[TASK BRIEF]: Every line below that includes the word "PortraitPro" needs to be copied.

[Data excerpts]
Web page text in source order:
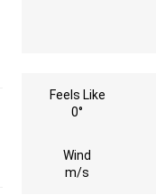
Feels Like
0°
Wind
m/s
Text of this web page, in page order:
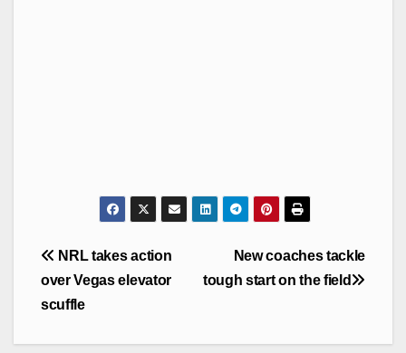
Post
navigation
New coaches tackle
tough start on the field
NRL takes action
over Vegas elevator
scuffle
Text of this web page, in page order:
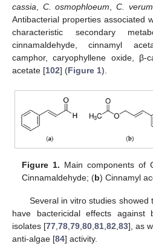
cassia
C. osmophloeum C. verum
Antibacterial properties associated
characteristic secondary
cinnamaldehyde, cinnamyl
camphor, caryophyllene oxide, β-
acetate [102] (Figure 1).
Figure 1. Main components of
Cinnamaldehyde; (b) Cinnamyl
Several in vitro studies
have bactericidal effects against
isolates [77,78,79,80,81,82,83], as
anti-algae [84] activity.
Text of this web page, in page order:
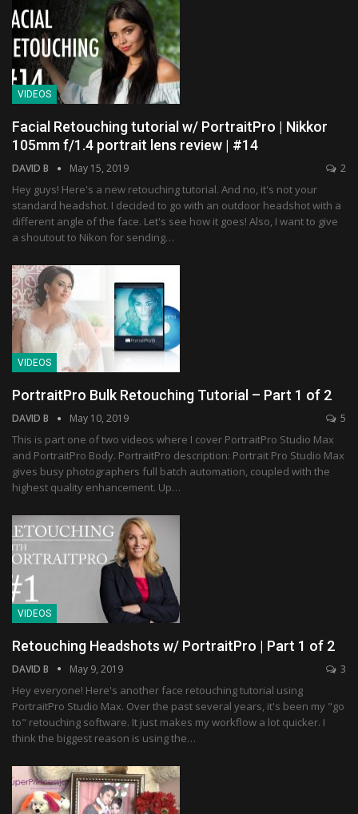
VIDEOS
Facial Retouching tutorial w/ PortraitPro | Nikkor
105mm f/1.4 portrait lens review | #14
DAVID B May 15, 2019 2
Hey guys! Here's a new retouching tutorial. And no, it's not your
standard headshot. I decided to go with an outdoor headshot with a
different angle of the face. Let's see how it goes! Also, I want to give
a shoutout to Nikon for sending…
VIDEOS
PortraitPro Bulk Retouching Tutorial – Part 1 of 2
DAVID B May 10, 2019 5
This is part one of two videos where I cover PortraitPro Studio Max
and PortraitPro Body. PortraitPro description: Portrait Pro Studio Max
gives busy photographers full batch automation, coupled with the
highest quality enhancement. Up…
VIDEOS
Retouching Headshots w/ PortraitPro | Part 1 of 2
DAVID B May 9, 2019 3
Hey everyone! Here's another face retouching tutorial using
PortraitPro Studio Max. Over the past several years, it's been my "go
to" retouching software. It just makes my workflow a lot quicker. I
think the biggest reason is using the…
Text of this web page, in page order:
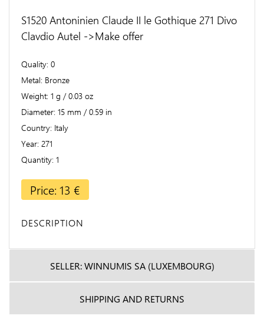
S1520 Antoninien Claude II le Gothique 271 Divo
Clavdio Autel ->Make offer
Quality 0
Metal Bronze
Weight 1 g / 0.03 oz
Diameter 15 mm / 0.59 in
Country Italy
Year 271
Quantity 1
Price: 13 €
DESCRIPTION
SELLER: WINNUMIS SA (LUXEMBOURG)
SHIPPING AND RETURNS
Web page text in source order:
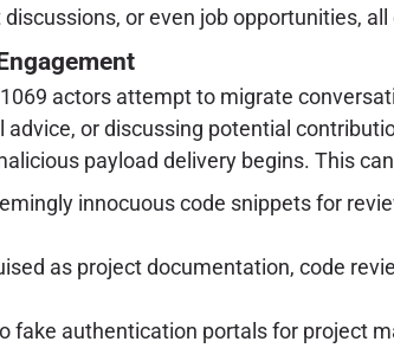
or even job opportunities,
actors attempt to migrate
or discussing potential
payload delivery begins. This
innocuous code snippets for
as project documentation, code
fake authentication portals for project
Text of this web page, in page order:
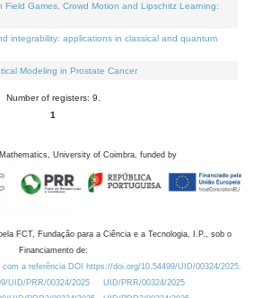
Field Games, Crowd Motion and Lipschitz Learning:
integrability: applications in classical and quantum
Modeling in Prostate Cancer
Number of registers: 9.
1
University of Coimbra, funded by
FCT, Fundação para a Ciência e a Tecnologia, I.P., sob o
Financiamento de:
com a referência DOI https://doi.org/10.54499/UID/00324/2025.
UID/PRR/00324/2025
UID/PRR/00324/2025
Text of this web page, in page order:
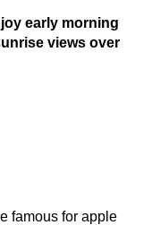
early morning
views over
famous for apple

[RESULT OF THE TASK]:
Facial Retouching tutorial w/ PortraitPro | Nikkor
PortraitPro Bulk Retouching Tutorial – Part 1 of 2
This is part one of two videos where I cover PortraitPro Studio Max
and PortraitPro Body. PortraitPro description: Portrait Pro Studio Max
Retouching Headshots w/ PortraitPro | Part 1 of 2
PortraitPro Studio Max. Over the past several years, it's been my "go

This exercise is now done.